• Une journée en 43 O. Gaston

       Je m’appelle Hélène. J’ai onze ans. J’habite rue St Honoré à Paris à côté du Louvre avec ma mère et ma grand-mère au 6ème étage d’un immeuble bourgeois dans les combles. Nous n’avons qu’une seule pièce pour dormir et manger et c’est tant mieux car en cet hiver 1943, il fait très froid.

    Depuis le début de la guerre, les hivers sont longs et rigoureux. Toutes les denrées alimentaires sont rationnées ainsi que les matériaux de chauffage, les vêtements, les chaussures. Heureusement, nous avons de la famille en Normandie qui nous envoie de temps en temps des colis. Sinon, nous nous nourrissons d’un peu de pain et de rutabagas.

    Ma mère passe un temps interminable devant des magasins presque vides. Il y a une voisine de l’immeuble d’à côté qui élève des poules et des lapins dans sa cave et qui nous en donne de temps en temps. Ma grand-mère se débrouille également pour récupérer aux Halles des produits invendables : des œufs cassés, des fruits abîmés pour que nous mangions un peu plus équilibré.

    Nous n’avons pas assez d’argent pour acheter des produits au marché noir. L’année dernière, c’est en nous rendant à la campagne pour boire du lait frais que j’ai attrapé la tuberculose bovine. Je suis guérie aujourd’hui.

    Le quotidien, c’est aussi de nombreux bombardements sur Paris. Il y a deux ans, un avion anglo-américain a été abattu non  loin de chez nous, au-dessus du musée du Louvre. Il a pris feu et a fait de nombreux dégâts. L’explosion a fait souffler nos vitres et les écouteurs de l’aviateur ont atterri dans notre appartement.
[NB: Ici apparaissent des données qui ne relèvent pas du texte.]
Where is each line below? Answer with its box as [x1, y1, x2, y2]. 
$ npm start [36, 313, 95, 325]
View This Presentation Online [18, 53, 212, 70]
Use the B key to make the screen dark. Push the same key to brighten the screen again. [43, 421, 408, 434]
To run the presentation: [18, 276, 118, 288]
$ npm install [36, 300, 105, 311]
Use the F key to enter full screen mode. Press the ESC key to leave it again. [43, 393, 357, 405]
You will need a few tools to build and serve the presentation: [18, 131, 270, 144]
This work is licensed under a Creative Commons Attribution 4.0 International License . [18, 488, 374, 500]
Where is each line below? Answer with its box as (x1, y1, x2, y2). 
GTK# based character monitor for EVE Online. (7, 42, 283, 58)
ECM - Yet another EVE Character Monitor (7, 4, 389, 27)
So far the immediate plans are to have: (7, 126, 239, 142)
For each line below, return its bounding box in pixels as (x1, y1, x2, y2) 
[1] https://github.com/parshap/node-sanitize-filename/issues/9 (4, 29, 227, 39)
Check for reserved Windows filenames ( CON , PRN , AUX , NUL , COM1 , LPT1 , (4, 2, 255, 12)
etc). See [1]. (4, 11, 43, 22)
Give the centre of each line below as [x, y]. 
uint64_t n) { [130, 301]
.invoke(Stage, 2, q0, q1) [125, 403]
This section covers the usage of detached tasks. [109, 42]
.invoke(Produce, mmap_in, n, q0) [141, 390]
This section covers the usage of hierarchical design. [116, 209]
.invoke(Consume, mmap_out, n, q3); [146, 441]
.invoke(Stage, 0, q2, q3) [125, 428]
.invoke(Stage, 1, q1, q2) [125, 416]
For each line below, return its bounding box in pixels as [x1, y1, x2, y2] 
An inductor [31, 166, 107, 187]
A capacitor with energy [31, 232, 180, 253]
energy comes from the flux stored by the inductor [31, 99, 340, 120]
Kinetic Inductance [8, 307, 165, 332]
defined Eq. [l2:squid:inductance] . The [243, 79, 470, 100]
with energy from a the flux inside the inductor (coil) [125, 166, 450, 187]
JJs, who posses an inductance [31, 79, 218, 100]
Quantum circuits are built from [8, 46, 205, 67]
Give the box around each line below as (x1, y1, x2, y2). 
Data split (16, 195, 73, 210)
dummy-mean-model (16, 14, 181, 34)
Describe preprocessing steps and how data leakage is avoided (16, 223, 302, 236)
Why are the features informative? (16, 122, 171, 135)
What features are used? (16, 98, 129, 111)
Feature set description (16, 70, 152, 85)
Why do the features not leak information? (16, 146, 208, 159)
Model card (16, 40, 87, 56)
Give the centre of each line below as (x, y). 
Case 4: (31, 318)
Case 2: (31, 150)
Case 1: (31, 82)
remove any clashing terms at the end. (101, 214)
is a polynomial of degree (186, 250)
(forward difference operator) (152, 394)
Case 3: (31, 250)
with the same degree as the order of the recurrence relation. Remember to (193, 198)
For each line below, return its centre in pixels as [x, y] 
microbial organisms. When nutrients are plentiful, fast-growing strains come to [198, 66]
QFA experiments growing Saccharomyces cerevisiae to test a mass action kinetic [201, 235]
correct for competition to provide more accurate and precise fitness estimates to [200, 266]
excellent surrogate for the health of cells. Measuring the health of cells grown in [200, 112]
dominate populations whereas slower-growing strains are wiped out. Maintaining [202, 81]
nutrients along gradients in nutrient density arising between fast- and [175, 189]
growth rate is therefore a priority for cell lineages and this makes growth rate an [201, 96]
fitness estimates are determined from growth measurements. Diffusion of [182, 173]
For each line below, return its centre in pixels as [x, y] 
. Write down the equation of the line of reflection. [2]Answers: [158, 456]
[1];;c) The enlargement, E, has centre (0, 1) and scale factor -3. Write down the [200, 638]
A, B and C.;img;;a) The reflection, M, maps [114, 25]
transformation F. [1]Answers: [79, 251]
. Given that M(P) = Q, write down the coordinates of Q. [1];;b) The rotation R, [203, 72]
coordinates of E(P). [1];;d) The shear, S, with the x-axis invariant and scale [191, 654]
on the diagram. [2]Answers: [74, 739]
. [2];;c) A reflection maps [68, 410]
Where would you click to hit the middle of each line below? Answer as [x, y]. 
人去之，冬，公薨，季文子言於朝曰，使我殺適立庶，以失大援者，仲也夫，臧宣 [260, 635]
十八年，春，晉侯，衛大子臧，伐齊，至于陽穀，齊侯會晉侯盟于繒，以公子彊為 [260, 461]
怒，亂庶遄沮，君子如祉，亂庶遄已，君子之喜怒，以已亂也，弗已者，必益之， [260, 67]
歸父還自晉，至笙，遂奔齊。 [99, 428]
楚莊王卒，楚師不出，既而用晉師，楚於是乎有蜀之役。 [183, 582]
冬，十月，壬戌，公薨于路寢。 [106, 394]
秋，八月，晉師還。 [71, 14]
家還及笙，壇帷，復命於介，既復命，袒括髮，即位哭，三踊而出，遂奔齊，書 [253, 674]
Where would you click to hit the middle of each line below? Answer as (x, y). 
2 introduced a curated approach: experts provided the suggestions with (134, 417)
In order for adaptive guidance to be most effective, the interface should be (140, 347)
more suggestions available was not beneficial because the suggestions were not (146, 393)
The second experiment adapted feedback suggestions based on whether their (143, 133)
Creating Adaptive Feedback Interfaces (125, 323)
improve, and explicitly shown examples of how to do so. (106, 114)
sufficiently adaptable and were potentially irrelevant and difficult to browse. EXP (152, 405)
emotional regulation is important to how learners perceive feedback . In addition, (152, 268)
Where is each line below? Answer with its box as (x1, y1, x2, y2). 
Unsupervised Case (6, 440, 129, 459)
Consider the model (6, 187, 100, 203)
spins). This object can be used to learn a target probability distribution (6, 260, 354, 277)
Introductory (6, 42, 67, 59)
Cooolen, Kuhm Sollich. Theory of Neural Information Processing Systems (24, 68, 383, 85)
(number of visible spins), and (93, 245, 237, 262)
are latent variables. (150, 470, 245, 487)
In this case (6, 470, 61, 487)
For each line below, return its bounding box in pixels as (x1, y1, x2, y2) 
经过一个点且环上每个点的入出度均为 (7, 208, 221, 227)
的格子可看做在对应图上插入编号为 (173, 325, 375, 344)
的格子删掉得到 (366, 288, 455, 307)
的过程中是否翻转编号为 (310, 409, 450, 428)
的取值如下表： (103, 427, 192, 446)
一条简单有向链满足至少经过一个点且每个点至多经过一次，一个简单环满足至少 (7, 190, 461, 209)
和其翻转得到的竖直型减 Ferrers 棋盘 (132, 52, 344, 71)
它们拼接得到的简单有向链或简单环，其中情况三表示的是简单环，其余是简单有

Quand l’alerte est donnée par les sirènes, nous nous précipitons dans les abris et attendons que cela passe… Les Parisiens qui craignent les bombes ont depuis longtemps déserté Paris.

    Même les voyages ferroviaires sont risqués. En allant rendre visite à notre famille normande il y a trois ans, notre train a été la cible d’un raid aérien. Les voyageurs sont sortis du train, effrayés. Certains sont morts. Nous nous en sommes sorties saines et sauves. Ma mère a, depuis, quelques éclats d’obus sous la peau.

    Le quotidien, c’est enfin la présence des soldats allemands. En 1940, j’avais 7 ans. Je me promenais en compagnie de ma grand-mère. Nous revenions des Tuileries et nous avons croisé un « boche » à qui j’ai tiré la langue. Il a fait demi-tour, est revenu vers nous en interpellant ma grand-mère qui s’est confondue en excuses  en justifiant mon attitude : «  Ne faites pas attention. C’est une petite, elle ne sait pas ce qu’elle fait. Elle aime faire des grimaces à tout le monde.  »

    Nous étions quittes pour une belle peur.